Note that the new code looks almost exactly the same as the original. There are only a few minor changes.

  • The change from "use resp = " to "use! resp =" is exactly the change that we talked about above -- while the async operation is going on, let other tasks have a turn.
  • We also used the extension method AsyncGetResponse defined in the CommonExtensions namespace. This returns an async workflow that we can nest inside the main workflow.
  • In addition the whole set of steps is contained in the "async {...}" wrapper which turns it into a block that can be run asynchronously.

And here is a timed download using the async version.

// a list of sites to fetch
let sites = ["http://www.bing.com";
             "http://www.google.com";
             "http://www.microsoft.com";
             "http://www.amazon.com";
             "http://www.yahoo.com"]

#time                      // turn interactive timer on
sites 
|> List.map fetchUrlAsync  // make a list of async tasks
|> Async.Parallel          // set up the tasks to run in parallel
|> Async.RunSynchronously  // start them off
#time                      // turn timer off

The way this works is:

  • fetchUrlAsync is applied to each site. It does not immediately start the download, but returns an async workflow for running later.
  • To set up all the tasks to run at the same time we use the Async.Parallel function
  • Finally we call Async.RunSynchronously to start all the tasks, and wait for them all to stop.

If you try out this code yourself, you will see that the async version is much faster than the sync version. Not bad for a few minor code changes! Most importantly, the underlying logic is still very clear and is not cluttered up with noise.

Example: a parallel computation

To finish up, let's have another quick look at a parallel computation again.

Before we start, I should warn you that the example code below is just to demonstrate the basic principles. Benchmarks from "toy" versions of parallelization like this are not meaningful, because any kind of real concurrent code has so many dependencies.

And also be aware that parallelization is rarely the best way to speed up your code. Your time is almost always better spent on improving your algorithms. I'll bet my serial version of quicksort against your parallel version of bubblesort any day! (For more details on how to improve performance, see the optimization series)

Anyway, with that caveat, let's create a little task that chews up some CPU. We'll test this serially and in parallel.

let childTask() = 
    // chew up some CPU. 
    for i in [1..1000] do 
        for i in [1..1000] do 
            do "Hello".Contains("H") |> ignore 
            // we don't care about the answer!

// Test the child task on its own.
// Adjust the upper bounds as needed
// to make this run in about 0.2 sec
#time
childTask()
#time

Adjust the upper bounds of the loops as needed to make this run in about 0.2 seconds.

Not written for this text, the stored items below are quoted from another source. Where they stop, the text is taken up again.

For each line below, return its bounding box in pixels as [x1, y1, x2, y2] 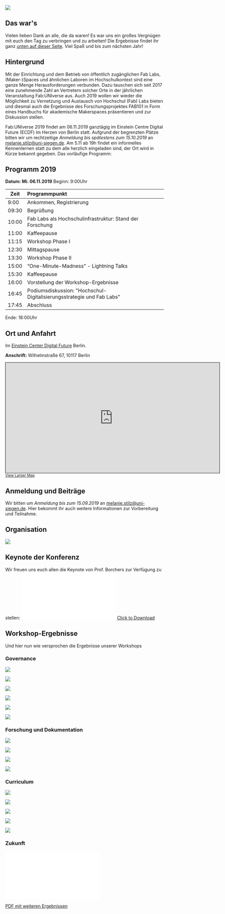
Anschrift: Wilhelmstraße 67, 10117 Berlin [5, 352, 91, 358]
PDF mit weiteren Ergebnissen [5, 903, 68, 909]
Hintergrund [5, 58, 44, 67]
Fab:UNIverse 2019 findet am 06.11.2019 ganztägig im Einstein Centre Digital [5, 124, 163, 130]
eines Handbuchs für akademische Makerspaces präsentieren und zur [5, 108, 152, 114]
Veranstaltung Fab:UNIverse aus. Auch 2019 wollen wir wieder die [5, 92, 142, 98]
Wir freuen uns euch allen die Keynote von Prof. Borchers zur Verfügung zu [5, 566, 162, 572]
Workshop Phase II [27, 255, 72, 262]
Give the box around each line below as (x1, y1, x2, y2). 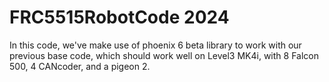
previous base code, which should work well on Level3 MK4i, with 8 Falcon (9, 49, 319, 61)
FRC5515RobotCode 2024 (9, 6, 230, 29)
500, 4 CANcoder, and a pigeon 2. (9, 60, 151, 72)
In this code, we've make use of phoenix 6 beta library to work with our (9, 39, 302, 51)
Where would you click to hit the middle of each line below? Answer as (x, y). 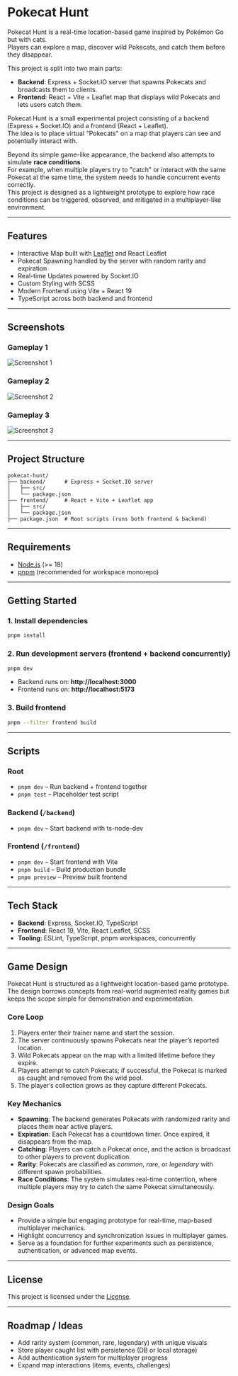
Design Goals (31, 1205)
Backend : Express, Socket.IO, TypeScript (78, 923)
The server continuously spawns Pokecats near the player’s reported (118, 1040)
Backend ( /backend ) (41, 813)
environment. (27, 207)
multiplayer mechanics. (52, 1228)
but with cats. (27, 39)
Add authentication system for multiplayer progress (92, 1358)
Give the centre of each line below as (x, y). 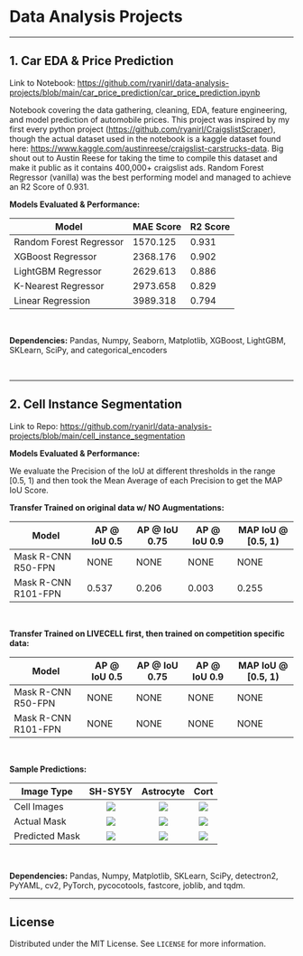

Now let's combine a bunch of these into a single serial task (using composition), and test it with the timer:

let parentTask = 
    childTask
    |> List.replicate 20
    |> List.reduce (>>)

//test
#time
parentTask()
#time

This should take about 4 seconds.

Now in order to make the childTask parallelizable, we have to wrap it inside an async:

let asyncChildTask = async { return childTask() }

And to combine a bunch of asyncs into a single parallel task, we use Async.Parallel.

Let's test this and compare the timings:

let asyncParentTask = 
    asyncChildTask
    |> List.replicate 20
    |> Async.Parallel

//test
#time
asyncParentTask 
|> Async.RunSynchronously
#time

On a dual-core machine, the parallel version is about 50% faster. It will get faster in proportion to the number of cores or CPUs, of course, but sublinearly. Four cores will be faster than one core, but not four times faster.

On the other hand, as with the async web download example, a few minor code changes can make a big difference, while still leaving the code easy to read and understand. So in cases where parallelism will genuinely help, it is nice to know that it is easy to arrange.